WHAT YOU SHOULD DO: Please write out the data below once more, exactly as it stands.

INPUT MATERIAL:
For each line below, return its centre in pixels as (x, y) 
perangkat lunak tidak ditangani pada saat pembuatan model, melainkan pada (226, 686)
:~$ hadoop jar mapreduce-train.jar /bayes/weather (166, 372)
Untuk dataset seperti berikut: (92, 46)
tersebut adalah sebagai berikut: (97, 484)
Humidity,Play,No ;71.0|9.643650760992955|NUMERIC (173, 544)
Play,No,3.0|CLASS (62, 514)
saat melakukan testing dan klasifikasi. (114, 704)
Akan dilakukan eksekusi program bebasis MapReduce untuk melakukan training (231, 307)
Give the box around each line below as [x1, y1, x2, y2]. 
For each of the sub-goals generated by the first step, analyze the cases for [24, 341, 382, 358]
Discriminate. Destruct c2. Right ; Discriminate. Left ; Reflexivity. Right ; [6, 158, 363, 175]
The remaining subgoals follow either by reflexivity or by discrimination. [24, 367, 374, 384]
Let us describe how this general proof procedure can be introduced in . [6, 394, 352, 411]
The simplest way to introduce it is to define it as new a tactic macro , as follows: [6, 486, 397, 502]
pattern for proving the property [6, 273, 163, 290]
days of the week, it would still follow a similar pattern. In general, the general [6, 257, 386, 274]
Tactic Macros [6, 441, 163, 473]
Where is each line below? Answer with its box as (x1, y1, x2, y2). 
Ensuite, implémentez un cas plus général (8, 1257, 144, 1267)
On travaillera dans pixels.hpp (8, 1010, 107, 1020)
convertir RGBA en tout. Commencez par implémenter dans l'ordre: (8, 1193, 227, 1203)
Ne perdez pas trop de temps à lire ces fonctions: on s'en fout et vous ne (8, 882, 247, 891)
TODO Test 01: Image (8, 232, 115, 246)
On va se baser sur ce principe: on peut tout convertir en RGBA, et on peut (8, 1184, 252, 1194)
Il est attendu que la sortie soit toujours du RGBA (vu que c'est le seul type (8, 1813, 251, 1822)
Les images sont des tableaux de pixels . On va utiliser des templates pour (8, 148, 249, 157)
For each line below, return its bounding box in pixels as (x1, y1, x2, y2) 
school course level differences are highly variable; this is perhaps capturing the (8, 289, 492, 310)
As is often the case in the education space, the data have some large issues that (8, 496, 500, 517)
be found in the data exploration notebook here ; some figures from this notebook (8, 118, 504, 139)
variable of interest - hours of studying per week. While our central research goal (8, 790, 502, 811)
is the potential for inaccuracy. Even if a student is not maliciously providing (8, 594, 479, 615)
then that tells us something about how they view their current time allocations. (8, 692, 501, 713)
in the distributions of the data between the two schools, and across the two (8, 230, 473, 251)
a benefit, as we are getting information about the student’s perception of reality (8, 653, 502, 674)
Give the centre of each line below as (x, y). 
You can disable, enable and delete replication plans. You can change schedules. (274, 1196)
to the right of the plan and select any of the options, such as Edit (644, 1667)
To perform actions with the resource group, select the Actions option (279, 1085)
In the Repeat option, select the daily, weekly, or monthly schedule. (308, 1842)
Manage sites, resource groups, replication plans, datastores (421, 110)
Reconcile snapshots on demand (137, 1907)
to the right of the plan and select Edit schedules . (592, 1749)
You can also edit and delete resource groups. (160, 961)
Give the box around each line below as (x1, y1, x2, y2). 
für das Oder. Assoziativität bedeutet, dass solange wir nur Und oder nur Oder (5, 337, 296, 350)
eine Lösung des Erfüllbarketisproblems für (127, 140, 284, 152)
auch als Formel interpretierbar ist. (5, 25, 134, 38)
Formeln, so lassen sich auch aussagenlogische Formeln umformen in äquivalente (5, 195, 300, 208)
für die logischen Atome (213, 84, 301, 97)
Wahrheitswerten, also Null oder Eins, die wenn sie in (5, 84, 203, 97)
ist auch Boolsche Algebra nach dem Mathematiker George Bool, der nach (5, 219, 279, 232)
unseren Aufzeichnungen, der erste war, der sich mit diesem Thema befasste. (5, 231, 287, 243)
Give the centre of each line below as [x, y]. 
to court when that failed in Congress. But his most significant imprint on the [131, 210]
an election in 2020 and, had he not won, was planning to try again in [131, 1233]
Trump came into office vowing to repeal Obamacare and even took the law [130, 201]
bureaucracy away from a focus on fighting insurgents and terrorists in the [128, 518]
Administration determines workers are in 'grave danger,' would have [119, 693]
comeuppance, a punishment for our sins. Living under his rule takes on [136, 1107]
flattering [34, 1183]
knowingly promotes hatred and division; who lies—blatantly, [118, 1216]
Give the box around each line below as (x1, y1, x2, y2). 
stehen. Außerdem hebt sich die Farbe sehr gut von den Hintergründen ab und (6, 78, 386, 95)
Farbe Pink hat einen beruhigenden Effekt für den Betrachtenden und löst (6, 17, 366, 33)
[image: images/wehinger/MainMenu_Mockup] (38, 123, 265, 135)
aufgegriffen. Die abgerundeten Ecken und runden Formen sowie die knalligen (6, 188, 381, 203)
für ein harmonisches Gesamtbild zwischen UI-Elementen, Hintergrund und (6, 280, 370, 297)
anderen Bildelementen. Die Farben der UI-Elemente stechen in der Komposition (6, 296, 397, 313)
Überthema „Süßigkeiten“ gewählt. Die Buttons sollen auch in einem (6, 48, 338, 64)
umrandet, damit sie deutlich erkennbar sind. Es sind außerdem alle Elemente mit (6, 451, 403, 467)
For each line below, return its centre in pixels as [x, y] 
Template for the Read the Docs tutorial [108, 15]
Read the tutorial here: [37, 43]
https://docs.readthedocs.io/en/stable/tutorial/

PROBLEM SOLUTION:
For each line below, return its centre in pixels as (x, y) 
perangkat lunak tidak ditangani pada saat pembuatan model, melainkan pada (226, 686)
:~$ hadoop jar mapreduce-train.jar /bayes/weather (166, 372)
Untuk dataset seperti berikut: (92, 46)
tersebut adalah sebagai berikut: (97, 484)
Humidity,Play,No ;71.0|9.643650760992955|NUMERIC (173, 544)
Play,No,3.0|CLASS (62, 514)
saat melakukan testing dan klasifikasi. (114, 704)
Akan dilakukan eksekusi program bebasis MapReduce untuk melakukan training (231, 307)
Give the box around each line below as [x1, y1, x2, y2]. 
For each of the sub-goals generated by the first step, analyze the cases for [24, 341, 382, 358]
Discriminate. Destruct c2. Right ; Discriminate. Left ; Reflexivity. Right ; [6, 158, 363, 175]
The remaining subgoals follow either by reflexivity or by discrimination. [24, 367, 374, 384]
Let us describe how this general proof procedure can be introduced in . [6, 394, 352, 411]
The simplest way to introduce it is to define it as new a tactic macro , as follows: [6, 486, 397, 502]
pattern for proving the property [6, 273, 163, 290]
days of the week, it would still follow a similar pattern. In general, the general [6, 257, 386, 274]
Tactic Macros [6, 441, 163, 473]
Where is each line below? Answer with its box as (x1, y1, x2, y2). 
Ensuite, implémentez un cas plus général (8, 1257, 144, 1267)
On travaillera dans pixels.hpp (8, 1010, 107, 1020)
convertir RGBA en tout. Commencez par implémenter dans l'ordre: (8, 1193, 227, 1203)
Ne perdez pas trop de temps à lire ces fonctions: on s'en fout et vous ne (8, 882, 247, 891)
TODO Test 01: Image (8, 232, 115, 246)
On va se baser sur ce principe: on peut tout convertir en RGBA, et on peut (8, 1184, 252, 1194)
Il est attendu que la sortie soit toujours du RGBA (vu que c'est le seul type (8, 1813, 251, 1822)
Les images sont des tableaux de pixels . On va utiliser des templates pour (8, 148, 249, 157)
For each line below, return its bounding box in pixels as (x1, y1, x2, y2) 
school course level differences are highly variable; this is perhaps capturing the (8, 289, 492, 310)
As is often the case in the education space, the data have some large issues that (8, 496, 500, 517)
be found in the data exploration notebook here ; some figures from this notebook (8, 118, 504, 139)
variable of interest - hours of studying per week. While our central research goal (8, 790, 502, 811)
is the potential for inaccuracy. Even if a student is not maliciously providing (8, 594, 479, 615)
then that tells us something about how they view their current time allocations. (8, 692, 501, 713)
in the distributions of the data between the two schools, and across the two (8, 230, 473, 251)
a benefit, as we are getting information about the student’s perception of reality (8, 653, 502, 674)
Give the centre of each line below as (x, y). 
You can disable, enable and delete replication plans. You can change schedules. (274, 1196)
to the right of the plan and select any of the options, such as Edit (644, 1667)
To perform actions with the resource group, select the Actions option (279, 1085)
In the Repeat option, select the daily, weekly, or monthly schedule. (308, 1842)
Manage sites, resource groups, replication plans, datastores (421, 110)
Reconcile snapshots on demand (137, 1907)
to the right of the plan and select Edit schedules . (592, 1749)
You can also edit and delete resource groups. (160, 961)
Give the box around each line below as (x1, y1, x2, y2). 
für das Oder. Assoziativität bedeutet, dass solange wir nur Und oder nur Oder (5, 337, 296, 350)
eine Lösung des Erfüllbarketisproblems für (127, 140, 284, 152)
auch als Formel interpretierbar ist. (5, 25, 134, 38)
Formeln, so lassen sich auch aussagenlogische Formeln umformen in äquivalente (5, 195, 300, 208)
für die logischen Atome (213, 84, 301, 97)
Wahrheitswerten, also Null oder Eins, die wenn sie in (5, 84, 203, 97)
ist auch Boolsche Algebra nach dem Mathematiker George Bool, der nach (5, 219, 279, 232)
unseren Aufzeichnungen, der erste war, der sich mit diesem Thema befasste. (5, 231, 287, 243)
Give the centre of each line below as [x, y]. 
to court when that failed in Congress. But his most significant imprint on the [131, 210]
an election in 2020 and, had he not won, was planning to try again in [131, 1233]
Trump came into office vowing to repeal Obamacare and even took the law [130, 201]
bureaucracy away from a focus on fighting insurgents and terrorists in the [128, 518]
Administration determines workers are in 'grave danger,' would have [119, 693]
comeuppance, a punishment for our sins. Living under his rule takes on [136, 1107]
flattering [34, 1183]
knowingly promotes hatred and division; who lies—blatantly, [118, 1216]
Give the box around each line below as (x1, y1, x2, y2). 
stehen. Außerdem hebt sich die Farbe sehr gut von den Hintergründen ab und (6, 78, 386, 95)
Farbe Pink hat einen beruhigenden Effekt für den Betrachtenden und löst (6, 17, 366, 33)
[image: images/wehinger/MainMenu_Mockup] (38, 123, 265, 135)
aufgegriffen. Die abgerundeten Ecken und runden Formen sowie die knalligen (6, 188, 381, 203)
für ein harmonisches Gesamtbild zwischen UI-Elementen, Hintergrund und (6, 280, 370, 297)
anderen Bildelementen. Die Farben der UI-Elemente stechen in der Komposition (6, 296, 397, 313)
Überthema „Süßigkeiten“ gewählt. Die Buttons sollen auch in einem (6, 48, 338, 64)
umrandet, damit sie deutlich erkennbar sind. Es sind außerdem alle Elemente mit (6, 451, 403, 467)
For each line below, return its centre in pixels as [x, y] 
Template for the Read the Docs tutorial [108, 15]
Read the tutorial here: [37, 43]
https://docs.readthedocs.io/en/stable/tutorial/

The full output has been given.